(Records excerpted from a collection)
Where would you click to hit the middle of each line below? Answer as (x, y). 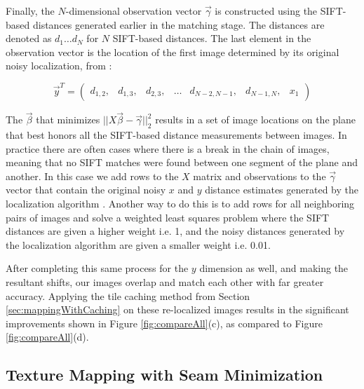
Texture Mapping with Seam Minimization (164, 375)
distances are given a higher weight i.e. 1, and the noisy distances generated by (175, 231)
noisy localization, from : (59, 66)
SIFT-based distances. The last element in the (212, 38)
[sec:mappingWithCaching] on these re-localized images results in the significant (177, 309)
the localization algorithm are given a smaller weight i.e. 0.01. (138, 244)
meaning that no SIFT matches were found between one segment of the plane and (182, 162)
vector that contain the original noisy (86, 190)

### Task statement
Take the entries above and return only the lines from the one with "noisy localization, from : (59, 66)" to the one with "the localization algorithm", both included, unchanged.

### Response for this exercise
noisy localization, from : (59, 66)
SIFT-based distances. The last element in the (212, 38)
[sec:mappingWithCaching] on these re-localized images results in the significant (177, 309)
the localization algorithm are given a smaller weight i.e. 0.01. (138, 244)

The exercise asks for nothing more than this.